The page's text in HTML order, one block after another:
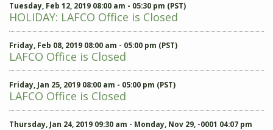
Tuesday, Feb 12, 2019 08:00 am - 05:30 pm (PST)
HOLIDAY: LAFCO Office is Closed
Friday, Feb 08, 2019 08:00 am - 05:00 pm (PST)
LAFCO Office is Closed
Friday, Jan 25, 2019 08:00 am - 05:00 pm (PST)
LAFCO Office is Closed
Thursday, Jan 24, 2019 09:30 am - Monday, Nov 29, -0001 04:07 pm
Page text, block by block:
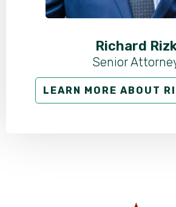
Richard
Senior
LEARN MORE ABOUT
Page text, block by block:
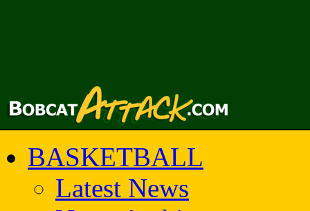
BASKETBALL
Latest News
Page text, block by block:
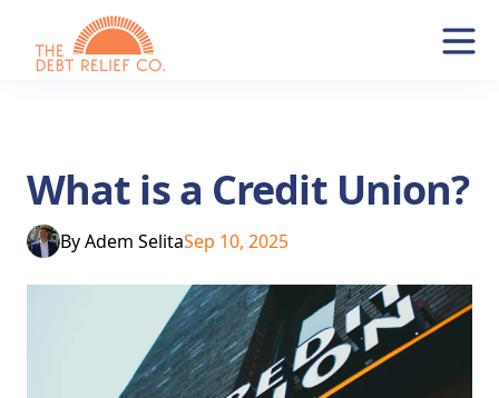
What is a Credit Union?
ByAdem SelitaSep 10, 2025
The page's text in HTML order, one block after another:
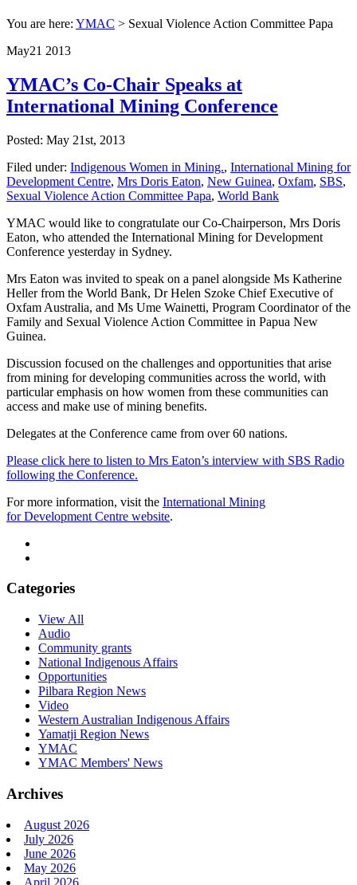
You are here: YMAC > Sexual Violence Action Committee Papa
May21 2013
YMAC’s Co-Chair Speaks at
International Mining Conference
Posted: May 21st, 2013
Filed under: Indigenous Women in Mining., International Mining for
Development Centre, Mrs Doris Eaton, New Guinea, Oxfam, SBS,
Sexual Violence Action Committee Papa, World Bank
YMAC would like to congratulate our Co-Chairperson, Mrs Doris
Eaton, who attended the International Mining for Development
Conference yesterday in Sydney.
Mrs Eaton was invited to speak on a panel alongside Ms Katherine
Heller from the World Bank, Dr Helen Szoke Chief Executive of
Oxfam Australia, and Ms Ume Wainetti, Program Coordinator of the
Family and Sexual Violence Action Committee in Papua New
Guinea.
Discussion focused on the challenges and opportunities that arise
from mining for developing communities across the world, with
particular emphasis on how women from these communities can
access and make use of mining benefits.
Delegates at the Conference came from over 60 nations.
Please click here to listen to Mrs Eaton’s interview with SBS Radio
following the Conference.
For more information, visit the International Mining
for Development Centre website.
Categories
View All
Audio
Community grants
National Indigenous Affairs
Opportunities
Pilbara Region News
Video
Western Australian Indigenous Affairs
Yamatji Region News
YMAC
YMAC Members' News
Archives
August 2026
July 2026
June 2026
May 2026
April 2026
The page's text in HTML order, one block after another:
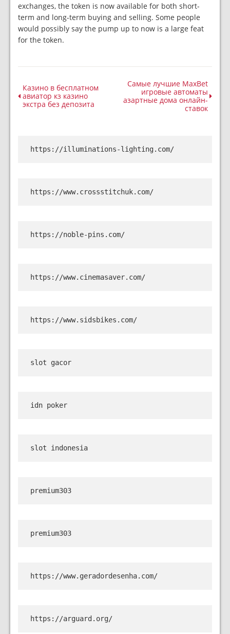
exchanges, the token is now available for both short-
term and long-term buying and selling. Some people
would possibly say the pump up to now is a large feat
for the token.
Казино в бесплатном
авиатор кз казино
экстра без депозита
Самые лучшие MaxBet
игровые автоматы
азартные дома онлайн-
ставок
https://illuminations-lighting.com/
https://www.crossstitchuk.com/
https://noble-pins.com/
https://www.cinemasaver.com/
https://www.sidsbikes.com/
slot gacor
idn poker
slot indonesia
premium303
premium303
https://www.geradordesenha.com/
https://arguard.org/
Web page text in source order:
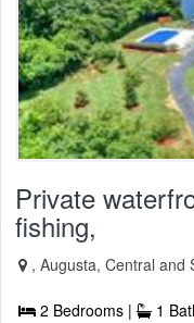
Private
fishing,
, Augusta, Central and
2 Bedrooms | 1
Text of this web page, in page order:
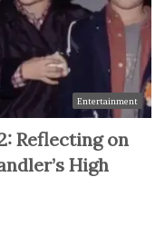
Entertainment
Reflecting on
High
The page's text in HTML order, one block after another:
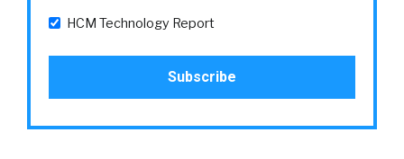
HCM Technology Report
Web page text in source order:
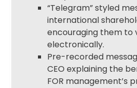
“Telegram” styled
international
encouraging them to
electronically.
Pre-recorded
CEO explaining the
FOR management’s
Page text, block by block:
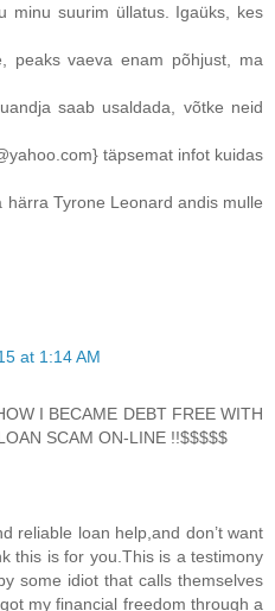
minu suurim üllatus. Igaüks, kes
peaks vaeva enam põhjust, ma
saab usaldada, võtke neid
täpsemat infot kuidas
Tyrone Leonard andis mulle
at 1:14 AM
I BECAME DEBT FREE WITH
SCAM ON-LINE !!$$$$$
reliable loan help,and don’t want
this is for you.This is a testimony
some idiot that calls themselves
my financial freedom through a

******************************

** Task details **
Word for word, return the records shown above without their pictures.

** Solution **
The page's text in HTML order, one block after another:
Tuesday, Feb 12, 2019 08:00 am - 05:30 pm (PST)
HOLIDAY: LAFCO Office is Closed
Friday, Feb 08, 2019 08:00 am - 05:00 pm (PST)
LAFCO Office is Closed
Friday, Jan 25, 2019 08:00 am - 05:00 pm (PST)
LAFCO Office is Closed
Thursday, Jan 24, 2019 09:30 am - Monday, Nov 29, -0001 04:07 pm
Page text, block by block:
Richard
Senior
LEARN MORE ABOUT
Page text, block by block:
BASKETBALL
Latest News
Page text, block by block:
What is a Credit Union?
ByAdem SelitaSep 10, 2025
The page's text in HTML order, one block after another:
You are here: YMAC > Sexual Violence Action Committee Papa
May21 2013
YMAC’s Co-Chair Speaks at
International Mining Conference
Posted: May 21st, 2013
Filed under: Indigenous Women in Mining., International Mining for
Development Centre, Mrs Doris Eaton, New Guinea, Oxfam, SBS,
Sexual Violence Action Committee Papa, World Bank
YMAC would like to congratulate our Co-Chairperson, Mrs Doris
Eaton, who attended the International Mining for Development
Conference yesterday in Sydney.
Mrs Eaton was invited to speak on a panel alongside Ms Katherine
Heller from the World Bank, Dr Helen Szoke Chief Executive of
Oxfam Australia, and Ms Ume Wainetti, Program Coordinator of the
Family and Sexual Violence Action Committee in Papua New
Guinea.
Discussion focused on the challenges and opportunities that arise
from mining for developing communities across the world, with
particular emphasis on how women from these communities can
access and make use of mining benefits.
Delegates at the Conference came from over 60 nations.
Please click here to listen to Mrs Eaton’s interview with SBS Radio
following the Conference.
For more information, visit the International Mining
for Development Centre website.
Categories
View All
Audio
Community grants
National Indigenous Affairs
Opportunities
Pilbara Region News
Video
Western Australian Indigenous Affairs
Yamatji Region News
YMAC
YMAC Members' News
Archives
August 2026
July 2026
June 2026
May 2026
April 2026
The page's text in HTML order, one block after another:
exchanges, the token is now available for both short-
term and long-term buying and selling. Some people
would possibly say the pump up to now is a large feat
for the token.
Казино в бесплатном
авиатор кз казино
экстра без депозита
Самые лучшие MaxBet
игровые автоматы
азартные дома онлайн-
ставок
https://illuminations-lighting.com/
https://www.crossstitchuk.com/
https://noble-pins.com/
https://www.cinemasaver.com/
https://www.sidsbikes.com/
slot gacor
idn poker
slot indonesia
premium303
premium303
https://www.geradordesenha.com/
https://arguard.org/
Web page text in source order:
Private
fishing,
, Augusta, Central and
2 Bedrooms | 1
Text of this web page, in page order:
Entertainment
Reflecting on
High
The page's text in HTML order, one block after another:
HCM Technology Report
Web page text in source order:
“Telegram” styled
international
encouraging them to
electronically.
Pre-recorded
CEO explaining the
FOR management’s
Page text, block by block:
minu suurim üllatus. Igaüks, kes
peaks vaeva enam põhjust, ma
saab usaldada, võtke neid
täpsemat infot kuidas
Tyrone Leonard andis mulle
at 1:14 AM
I BECAME DEBT FREE WITH
SCAM ON-LINE !!$$$$$
reliable loan help,and don’t want
this is for you.This is a testimony
some idiot that calls themselves
my financial freedom through a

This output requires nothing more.